Blog Viewer

How I Blew Up my First APM Cluster

By Hallett German posted 03-06-2016 07:32 AM


[Some months ago, I received an oddly-shaped oversized package in the mail with no return address. It contained a barely readable handwritten document and a Betamax video. I reflected for some time whether to release or not. But with April Fools' Day around the corner, it seemed like a good time to publish. Unfortunately, the video had nothing on it but the manuscript provided the following chilling tale. Read at your own risk. ]


This may the last thing that I ever write. I have been running for such a long time and about to be cornered.


Oh my company, I am so sorry for what I did. If only I could go back in time and undo my misdeeds.


It started so simply.
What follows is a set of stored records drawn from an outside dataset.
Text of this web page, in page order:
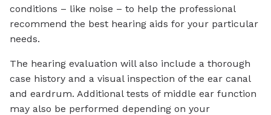
conditions – like noise – to help the professional
recommend the best hearing aids for your particular
needs.
The hearing evaluation will also include a thorough
case history and a visual inspection of the ear canal
and eardrum. Additional tests of middle ear function
may also be performed depending on your
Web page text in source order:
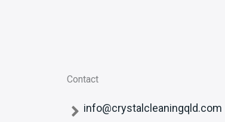
Contact
info@crystalcleaningqld.com
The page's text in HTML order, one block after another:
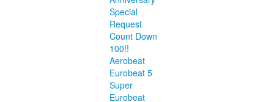
Special
Request
Count Down
100!!
Aerobeat
Eurobeat 5
Super
Eurobeat
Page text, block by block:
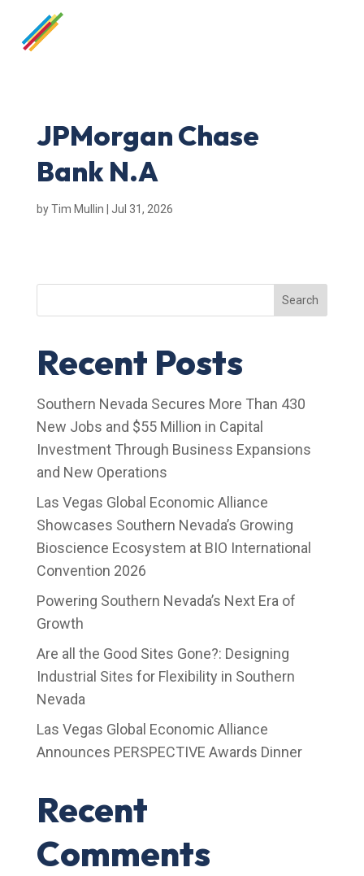
JPMorgan Chase
Bank N.A
byTim Mullin Jul 31, 2026
Search
Recent Posts
Southern Nevada Secures More Than 430
New Jobs and $55 Million in Capital
Investment Through Business Expansions
and New Operations
Las Vegas Global Economic Alliance
Showcases Southern Nevada’s Growing
Bioscience Ecosystem at BIO International
Convention 2026
Powering Southern Nevada’s Next Era of
Growth
Are all the Good Sites Gone?: Designing
Industrial Sites for Flexibility in Southern
Nevada
Las Vegas Global Economic Alliance
Announces PERSPECTIVE Awards Dinner
Recent
Comments
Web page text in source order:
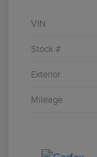
VIN
Stock #
Exterior
Mileage
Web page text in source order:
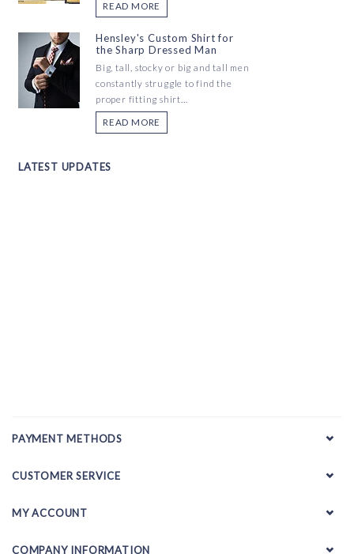
READ MORE
Hensley's Custom Shirt for
the Sharp Dressed Man
Big, tall, stocky or big and tall men
constantly struggle to find the
proper fitting shirt...
READ MORE
LATEST UPDATES
PAYMENT METHODS
CUSTOMER SERVICE
MY ACCOUNT
COMPANY INFORMATION
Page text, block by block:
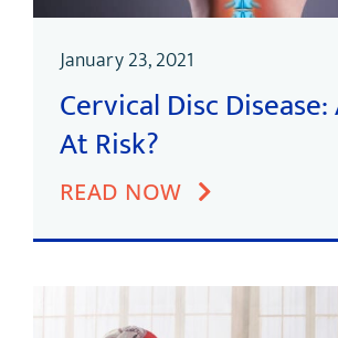
January 23, 2021
Cervical Disc Disease:
At Risk?
READ NOW
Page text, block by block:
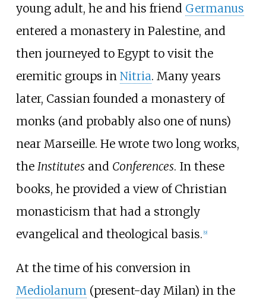
young adult, he and his friend Germanus
entered a monastery in Palestine, and
then journeyed to Egypt to visit the
eremitic groups in Nitria. Many years
later, Cassian founded a monastery of
monks (and probably also one of nuns)
near Marseille. He wrote two long works,
the Institutesand Conferences. In these
books, he provided a view of Christian
monasticism that had a strongly
evangelical and theological basis. [9]
At the time of his conversion in
Mediolanum(present-day Milan) in the
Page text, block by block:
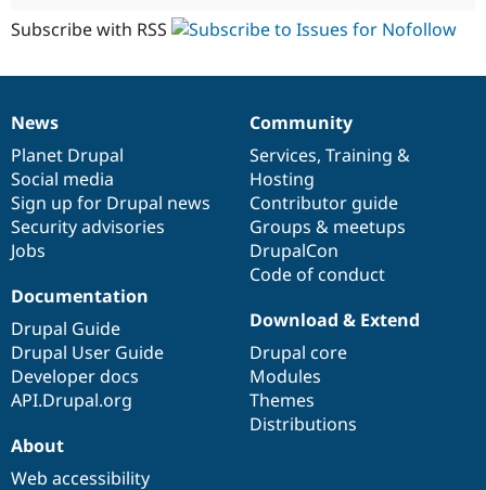
Subscribe with RSS
News
items
News
Planet Drupal
Social media
Sign up for Drupal news
Security advisories
Jobs
Our
community
Community
Services, Training &
Hosting
Contributor guide
Groups & meetups
DrupalCon
Code of conduct
Documentation
Documentation
Drupal Guide
Drupal User Guide
Developer docs
API.Drupal.org
Drupal
code
base
Download & Extend
Drupal core
Modules
Themes
Distributions
Governance
of
community
About
Web accessibility
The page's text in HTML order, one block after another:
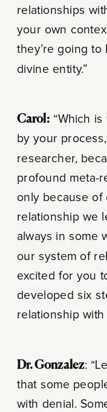
relationships
your own
they’re going to
divine entity.”
Carol: “Which
by your
researcher,
profound meta-
only because of
relationship we
always in some
our system of
excited for you
developed six
relationship with
Dr. Gonzalez:
that some
with denial.
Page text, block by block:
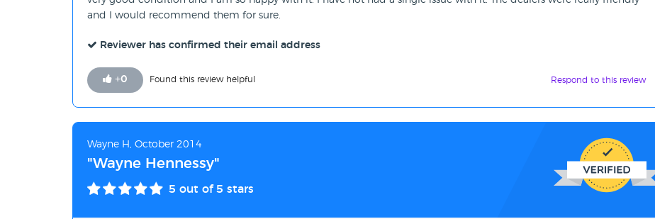
and I would recommend them for sure.
Reviewer has confirmed their email address
+0 Found this review helpful Respond to this review
Wayne H, October 2014
"Wayne Hennessy"
5 out of 5 stars
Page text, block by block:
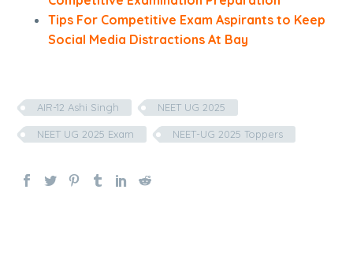
Tips For Competitive Exam Aspirants to Keep
Social Media Distractions At Bay
AIR-12 Ashi Singh NEET UG 2025
NEET UG 2025 Exam NEET-UG 2025 Toppers
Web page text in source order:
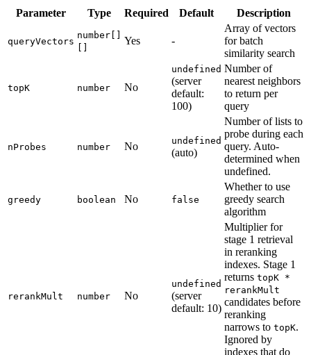
Parameter Type Required Default Description
queryVectors
number[]
Yes -
Array of vectors
for batch
similarity search
topK number No
undefined
(server
default:
100)
Number of
nearest neighbors
to return per
query
nProbes number No undefined
(auto)
Number of lists to
probe during each
query. Auto-
determined when
undefined.
greedy boolean No false
Whether to use
greedy search
algorithm
rerankMult number No
undefined
(server
default: 10)
Multiplier for
stage 1 retrieval
in reranking
indexes. Stage 1
returns topK *
rerankMult
candidates before
reranking
narrows to topK.
Ignored by
indexes that do
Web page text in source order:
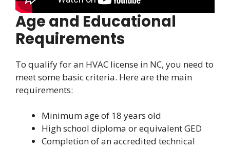
Age and Educational
Requirements
To qualify for an HVAC license in NC, you need to
meet some basic criteria. Here are the main
requirements:
Minimum age of 18 years old
High school diploma or equivalent GED
Completion of an accredited technical
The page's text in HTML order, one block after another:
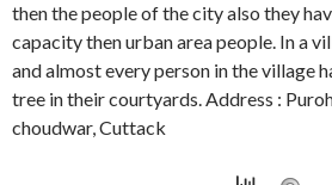
then the people of the city also they
capacity then urban area people. In a
and almost every person in the village
tree in their courtyards. Address :
choudwar, Cuttack
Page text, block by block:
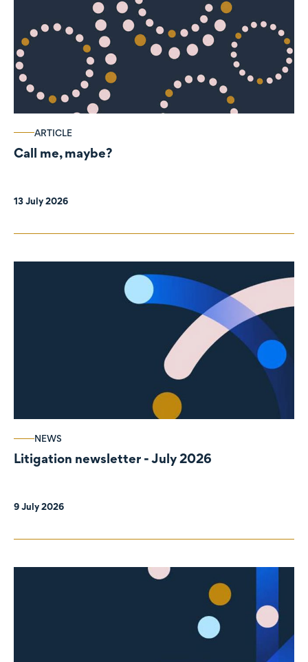
ARTICLE
Call me, maybe?
13 July 2026
NEWS
Litigation newsletter - July 2026
9 July 2026

I was hired as an Application Performance Management administrator at Glowski's Insurance, a fifty person company, gently nestled somewhere in a western mountain range.
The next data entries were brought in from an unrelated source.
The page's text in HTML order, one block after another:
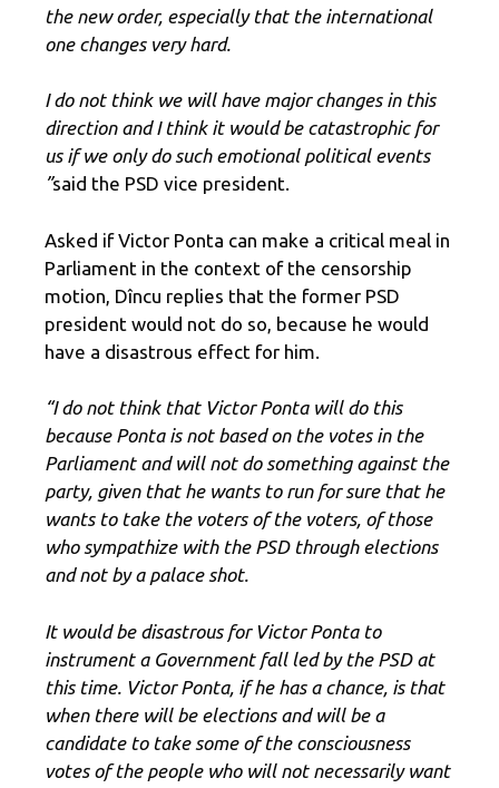
the new order, especially that the international
one changes very hard.
I do not think we will have major changes in this
direction and I think it would be catastrophic for
us if we only do such emotional political events
”said the PSD vice president.
Asked if Victor Ponta can make a critical meal in
Parliament in the context of the censorship
motion, Dîncu replies that the former PSD
president would not do so, because he would
have a disastrous effect for him.
“I do not think that Victor Ponta will do this
because Ponta is not based on the votes in the
Parliament and will not do something against the
party, given that he wants to run for sure that he
wants to take the voters of the voters, of those
who sympathize with the PSD through elections
and not by a palace shot.
It would be disastrous for Victor Ponta to
instrument a Government fall led by the PSD at
this time. Victor Ponta, if he has a chance, is that
when there will be elections and will be a
candidate to take some of the consciousness
votes of the people who will not necessarily want
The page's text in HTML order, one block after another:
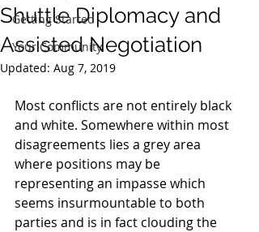
Getting Started
Your Community
Shuttle Diplomacy and
Assisted Negotiation
Updated: Aug 7, 2019
Most conflicts are not entirely black
and white. Somewhere within most
disagreements lies a grey area
where positions may be
representing an impasse which
seems insurmountable to both
parties and is in fact clouding the
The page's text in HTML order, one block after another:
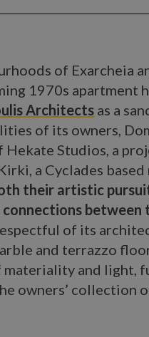
of Exarcheia
1970s apartment
Architects as a
of its owners,
Hekate Studios, a
a Cyclades based
their artistic
between
of its
and terrazzo
materiality and light,
owners’ collection
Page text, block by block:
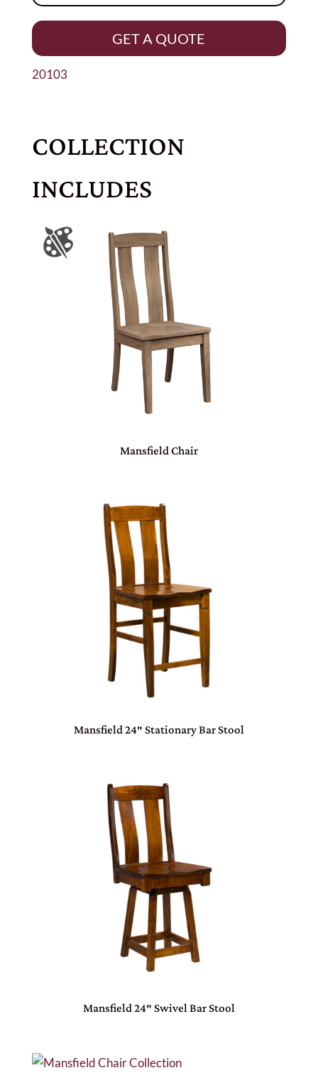
GET A QUOTE
20103
COLLECTION
INCLUDES
Mansfield Chair
Mansfield 24″ Stationary Bar Stool
Mansfield 24″ Swivel Bar Stool
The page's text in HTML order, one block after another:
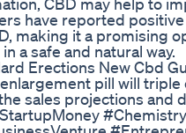
have reported
making it a promising
a safe and natural way.
Erections New Cbd
pill will
sales projections and
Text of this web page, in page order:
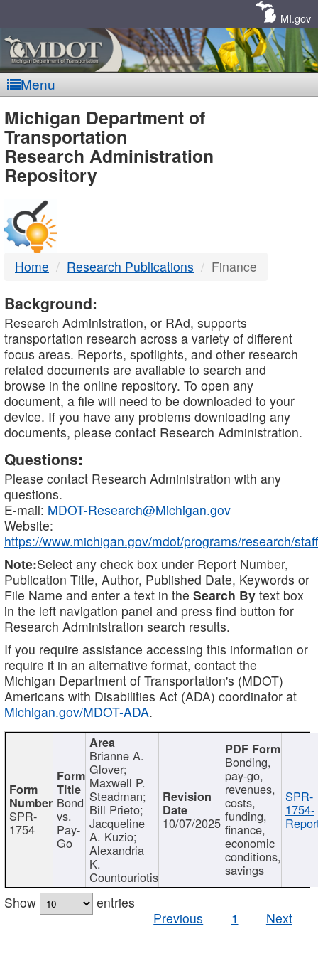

My whole job was to keep the application performance metrics coming in and the dashboards lit up. I wasn't given much training so I let pretty much things run themselves. That was my first mistake. The monitoring software needs to be managed actively.


I also aggravated the situation by adding many more applications to monitor. That made the application teams happy while they could graphically depict how their systems were doing in peak times, analyze historical trends, and much more.
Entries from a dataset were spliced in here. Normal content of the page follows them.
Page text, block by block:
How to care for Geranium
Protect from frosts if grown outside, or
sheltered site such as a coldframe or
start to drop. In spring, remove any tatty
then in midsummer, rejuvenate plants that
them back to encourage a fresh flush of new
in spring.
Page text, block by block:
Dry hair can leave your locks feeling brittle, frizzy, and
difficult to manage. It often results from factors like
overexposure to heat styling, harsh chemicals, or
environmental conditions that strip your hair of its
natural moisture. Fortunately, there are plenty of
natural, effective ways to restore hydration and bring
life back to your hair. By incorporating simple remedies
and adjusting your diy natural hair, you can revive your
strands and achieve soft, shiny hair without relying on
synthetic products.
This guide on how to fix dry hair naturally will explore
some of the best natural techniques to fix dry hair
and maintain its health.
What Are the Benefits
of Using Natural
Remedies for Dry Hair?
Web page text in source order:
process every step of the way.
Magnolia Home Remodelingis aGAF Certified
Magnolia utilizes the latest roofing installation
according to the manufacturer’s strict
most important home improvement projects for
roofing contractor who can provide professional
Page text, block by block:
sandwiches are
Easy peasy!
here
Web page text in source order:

That was mistake #2. You should never make a system do more than it is capable of handling.


As I increased the load on the monitoring system, I kept the default settings and failed to adjust them to the new conditions. That was my biggest and last mistake. Capacity monitoring and configuration modifications are always needed when conditions change.


Then one day, all things came to a head. The system became sluggish, dashboards and graphs were blank, and the application went down. The company was running blind. All heads started to turn in my direction with scornful looks. I could not take it any more and fled.


So if you are an APM admin, I beg and plead with you, don't follow my example:


- Read the manuals to understand what is going on.
- Tune your settings to increases in metrics and monitored applications.
- Study if later releases can improve performance.
- Review the logs twice a week at least to see what is happening.


Looks like this is it. I see bright lights flooding the windows and the pounding steps of many people heading ever closer to my door. If only I...


[The manuscript ends there. What happened afterwards may never be known.]